Let me propose a concrete example. An evolutionary computation framework uses a random number generator (RNG) to provide the entropy needed to get coverage of a solution space. If you simply create a scala.util.Random and take numbers from it, you will, sooner or later, run into the problem that your unit tests will fail. Not because the logic is incorrect but because, even if the order of running test cases is fixed (it usually is not so guaranteed), you will introduce new logic that pulls one more, or one fewer, numbers from the RNG and your expected results will be incorrect. Here's the kind of thing I have in mind (greatly simplified):

val random = new scala.util.Random(0L)
val someInt: Int = ???
val x1 = random.nextInt(100)
val x2 = random.nextInt(100)
// ...
val y = random.nextInt(100)
assert(y==someInt)
There's a simple solution for this. Just like a snail, that constructs and carries its home around with it, we can transform the code as follows:
class RNG[+A](f: Long=>A)(seed: Long) {
  private val random = new scala.util.Random(seed)
  private lazy val state = random.nextLong
  def next = new RNG(f)(state)
  def value = f(state)
}
val r = new RNG[Int](x => (x.toInt + 100) % 100)(0L)
val someInt: Int = ???
val r1 = r.next
val r2 = r.next
// ...
val rN = r2.next
val y = rN.value
assert(y==someInt)

There are many variations on this general theme, of course. But the important point is that we carry around our current RNG from one step to the next, rather than simply taking its value.

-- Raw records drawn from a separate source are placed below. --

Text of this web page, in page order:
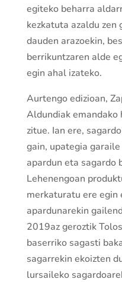
egiteko beharra
kezkatuta azaldu zen
dauden arazoekin,
berrikuntzaren alde
egin ahal izateko.
Aurtengo edizioan,
Aldundiak emandako
zitue. Ian ere,
gain, upategia
apardun eta sagardo
Lehenengoan
merkaturatu ere egin
apardunarekin
2019az geroztik
baserriko sagasti
sagarrekin ekoizten
lursaileko
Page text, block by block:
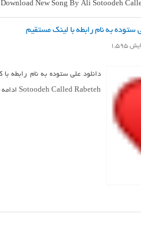
به نام رابطه با لینک مستقیم
1,595
Sotoodeh Called Rabeteh ادامه مطلب
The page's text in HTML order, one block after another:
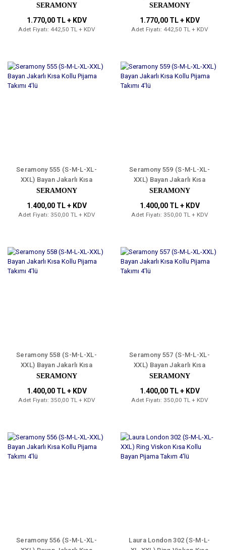
Boydan Düğmeli Bayan
SERAMONY
1.770,00 TL + KDV
Adet Fiyatı: 442,50 TL + KDV
Boydan Düğmeli Bayan
SERAMONY
1.770,00 TL + KDV
Adet Fiyatı: 442,50 TL + KDV
Seramony 555 (S-M-L-XL-
XXL) Bayan Jakarlı Kısa
Kollu Pijama Takımı 4'lü
SERAMONY
1.400,00 TL + KDV
Adet Fiyatı: 350,00 TL + KDV
Seramony 559 (S-M-L-XL-
XXL) Bayan Jakarlı Kısa
Kollu Pijama Takımı 4'lü
SERAMONY
1.400,00 TL + KDV
Adet Fiyatı: 350,00 TL + KDV
Seramony 558 (S-M-L-XL-
XXL) Bayan Jakarlı Kısa
Kollu Pijama Takımı 4'lü
SERAMONY
1.400,00 TL + KDV
Adet Fiyatı: 350,00 TL + KDV
Seramony 557 (S-M-L-XL-
XXL) Bayan Jakarlı Kısa
Kollu Pijama Takımı 4'lü
SERAMONY
1.400,00 TL + KDV
Adet Fiyatı: 350,00 TL + KDV
Seramony 556 (S-M-L-XL-
Laura London 302 (S-M-L-
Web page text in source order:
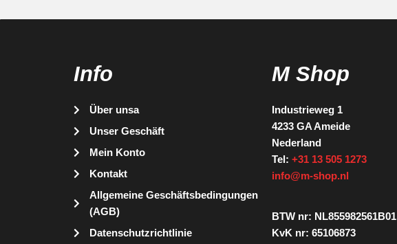
Info
Über unsa
Unser Geschäft
Mein Konto
Kontakt
Allgemeine Geschäftsbedingungen
(AGB)
Datenschutzrichtlinie
M Shop
Industrieweg 1
4233 GA Ameide
Nederland
Tel: +31 13 505 1273
info@m-shop.nl
BTW nr: NL855982561B01
KvK nr: 65106873
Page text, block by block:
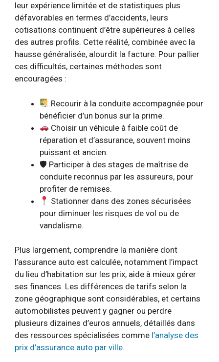
leur expérience limitée et de statistiques plus
défavorables en termes d’accidents, leurs
cotisations continuent d’être supérieures à celles
des autres profils. Cette réalité, combinée avec la
hausse généralisée, alourdit la facture. Pour pallier
ces difficultés, certaines méthodes sont
encouragées :
Recourir à la conduite accompagnée pour
bénéficier d’un bonus sur la prime.
Choisir un véhicule à faible coût de
réparation et d’assurance, souvent moins
puissant et ancien.
🛡 Participer à des stages de maîtrise de
conduite reconnus par les assureurs, pour
profiter de remises.
Stationner dans des zones sécurisées
pour diminuer les risques de vol ou de
vandalisme.
Plus largement, comprendre la manière dont
l’assurance auto est calculée, notamment l’impact
du lieu d’habitation sur les prix, aide à mieux gérer
ses finances. Les différences de tarifs selon la
zone géographique sont considérables, et certains
automobilistes peuvent y gagner ou perdre
plusieurs dizaines d’euros annuels, détaillés dans
des ressources spécialisées comme l’analyse des
prix d’assurance auto par ville.
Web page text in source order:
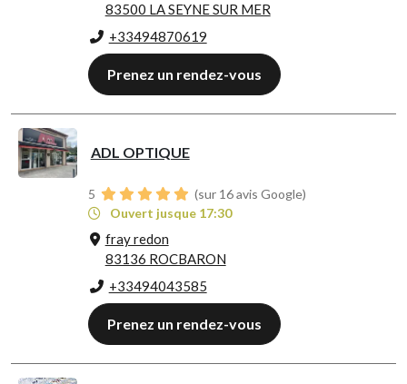
83500 LA SEYNE SUR MER
+33494870619
Prenez un rendez-vous
ADL OPTIQUE
5
(sur 16 avis Google)
Ouvert jusque 17:30
fray redon
83136 ROCBARON
+33494043585
Prenez un rendez-vous
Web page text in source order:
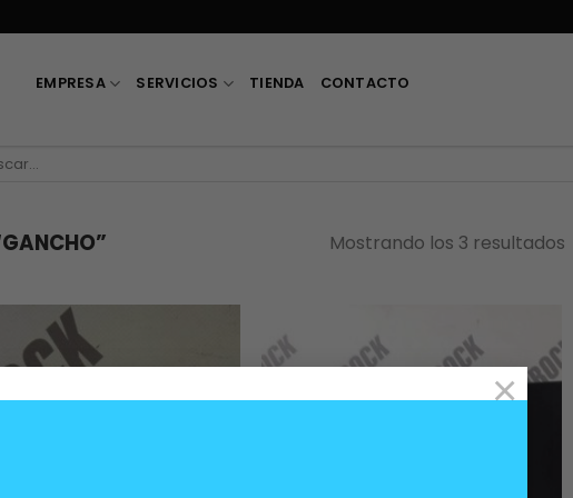
×
EMPRESA SERVICIOS TIENDA CONTACTO
Mostrando los 3 resultados

Here's another example which helps us strip arguments (from a variable number of args) with the appropriate types. The get method returns a Try of a tuple of a T and the remaining Args:

  case class Args(args: List[Any]) extends (() => Try[(Any,Args)]) {
    def apply(): Try[(Any, Args)] = args match {
      case Nil => Failure(new Exception("Args is empty: this typically means you didn't provide sufficient arguments"))
      case h :: t => Success(h, Args(t))
    }
    def get[T](clazz: Class[T]): Try[(T, Args)] = {
      apply match {
        case Success((r,a)) =>
          if (clazz.isInstance(r) || clazz.isAssignableFrom(r.getClass))
            Success(r.asInstanceOf[T], a)
          else throw new Exception(s"args head is not of type: $clazz but is of type ${r.getClass}")
        case f @ Failure(t) => f.asInstanceOf[Try[(T, Args)]]
      }
    }
    def isEmpty: Boolean = args.isEmpty
}

And here is how you would extract the arguments (in a FlatSpec with Matchers):

  def mainMethod(args: List[Any]): Unit = {
    val a1 = Args(args)
    val (x: String, a2) = a1.get(classOf[String]).get
    val (y, a3) = a2.get(classOf[java.lang.Boolean]).get
    a3.isEmpty shouldBe true    x shouldBe "hello"    y shouldBe true  }
  mainMethod(List("hello", true))

Note how we should end up with an empty list after stripping off all the arguments. And note also that if we want to add a type annotation (for example for x, as shown above) then we can do that and be quite sure that the get method is working properly. In this example, we didn't try to avoid the exceptions that may be thrown by the get methods on Try objects. We could of course do a nicer job with nested match statements.

On a completely different subject, I asked and answered my own question on StackOverflow today, regarding an issue with serializing/deserializing case class instances via Json.